I attempted to place the suggested limma changes into my original code structure. I'm running it now but it seems to be stuck or taking a long time.
#Read in your file
data <- read.table ("expression-data-for-tstat-2.txt", fill=TRUE, header=TRUE, sep="\t", stringsAsFactors=FALSE)
#Assign rownames
rownames(data) <- data$TCID
data <- data [-1]
#Convert to matrix
matrix_data <- data.matrix(data)
#Group samples
colnames(matrix_data) <- c("Con", "Con", "Con", "Cd", "Cd", "Cd")
#Load Limma
library(limma)
#Variable declaration
y <- NULL
fit <- NULL
res <- NULL
lm_p <- NULL
#Loess normalize
matrix_data <- normalizeBetweenArrays(matrix_data, method="cyclicloess")
#Initialization
count <- (1:nrow(matrix_data))
#"for" loop
for (k in count){
index1 <- grep ("Con", colnames(matrix_data))
index2 <- grep ("Cd", colnames(matrix_data))
#check if columns exist
if(length(index1) == 0) next
if(length(index2) == 0) next
#Limma p-val
y <- new("EList", list(E=matrix_data))
design <- model.matrix(~factor(colnames(matrix_data)))
fit <- lmFit(y, design)
fit <- eBayes(fit)
res <- topTable(fit, coef=2, sort.by="none", n=Inf)
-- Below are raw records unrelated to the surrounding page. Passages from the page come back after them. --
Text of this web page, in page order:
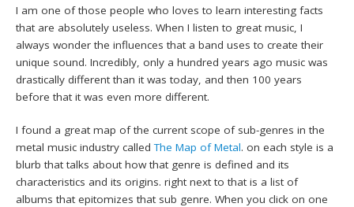
I am one of those people who loves to learn interesting facts
that are absolutely useless. When I listen to great music, I
always wonder the influences that a band uses to create their
unique sound. Incredibly, only a hundred years ago music was
drastically different than it was today, and then 100 years
before that it was even more different.
I found a great map of the current scope of sub-genres in the
metal music industry calledThe Map of Metal. on each style is a
blurb that talks about how that genre is defined and its
characteristics and its origins. right next to that is a list of
albums that epitomizes that sub genre. When you click on one
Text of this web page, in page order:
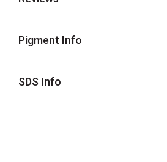
Pigment Info
SDS Info
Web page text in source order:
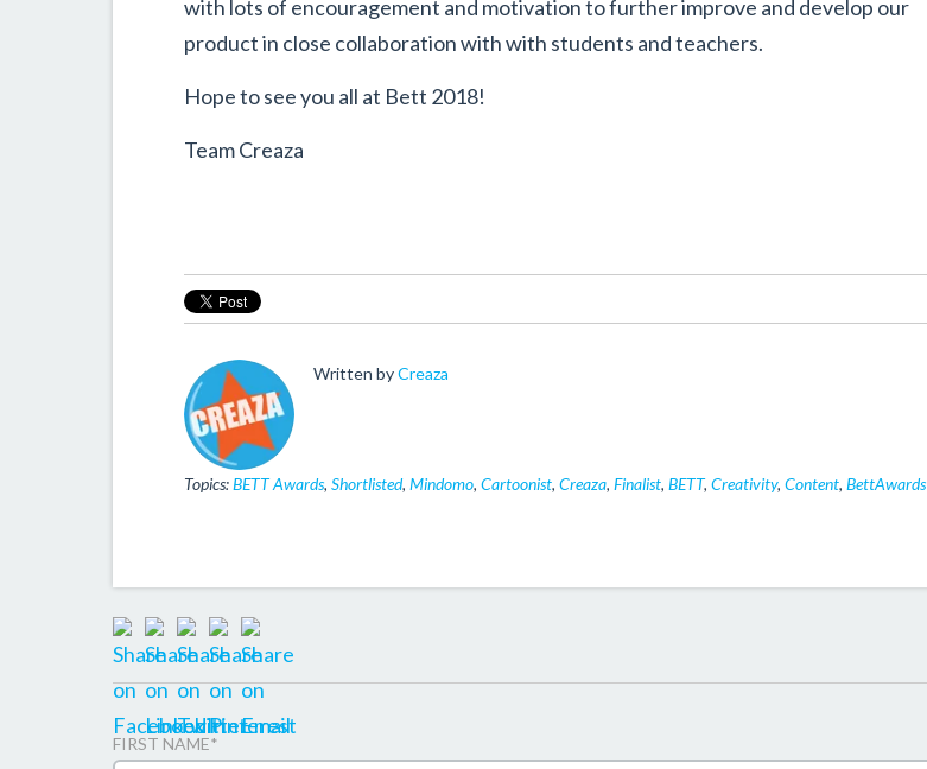
with lots of encouragement and motivation to further improve and develop our
product in close collaboration with with students and teachers.
Hope to see you all at Bett 2018!
Team Creaza
Written byCreaza
Topics:BETT Awards, Shortlisted, Mindomo, Cartoonist, Creaza, Finalist, BETT, Creativity, Content, BettAwards
FIRST NAME*
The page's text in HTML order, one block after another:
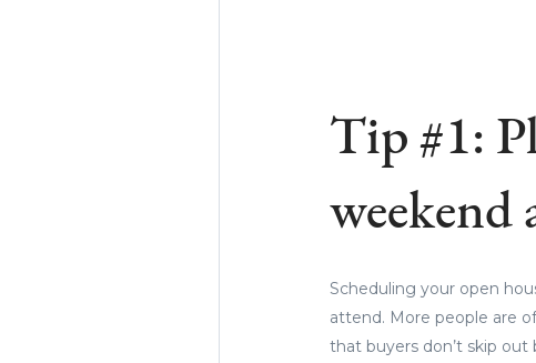
Tip #1:
weekend
Scheduling your open
attend. More people are
that buyers don’t skip out
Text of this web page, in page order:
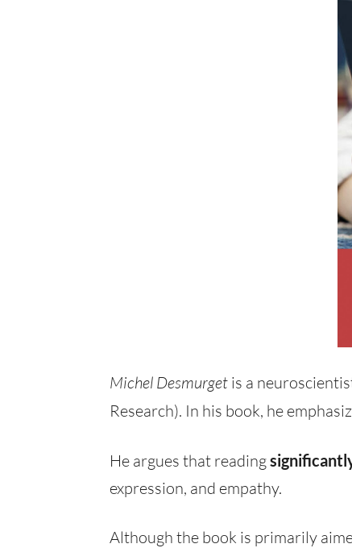
Michel Desmurget is a
Research). In his book, he
He argues that reading
expression, and empathy.
Although the book is primarily
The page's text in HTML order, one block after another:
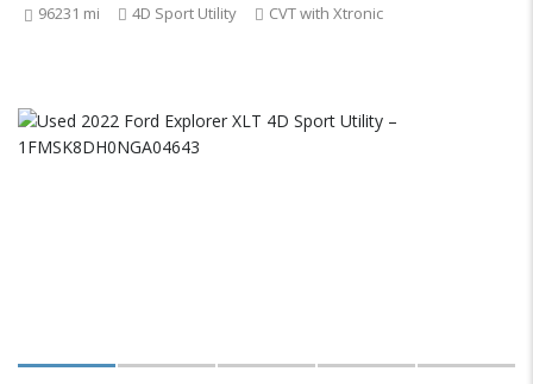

lm_p <- rbind (lm_p, res$p.value)
}
#Bind object columns (so results are presented with original data)
results <- cbind (data, lm_p)
#Write the new file
write.table(results, file="expressiondata-withtstat.txt", sep="\t", col.names=colnames(results), row.names=TRUE)
As Gordon has written, the
limma
code block shouldn't be inside thefor
loop. If you remove the looping code around it, you should find that it runs a lot faster. As for normalization; if you're getting log-values from Affy data, it should already be normalized, so you shouldn't need to do anything extra.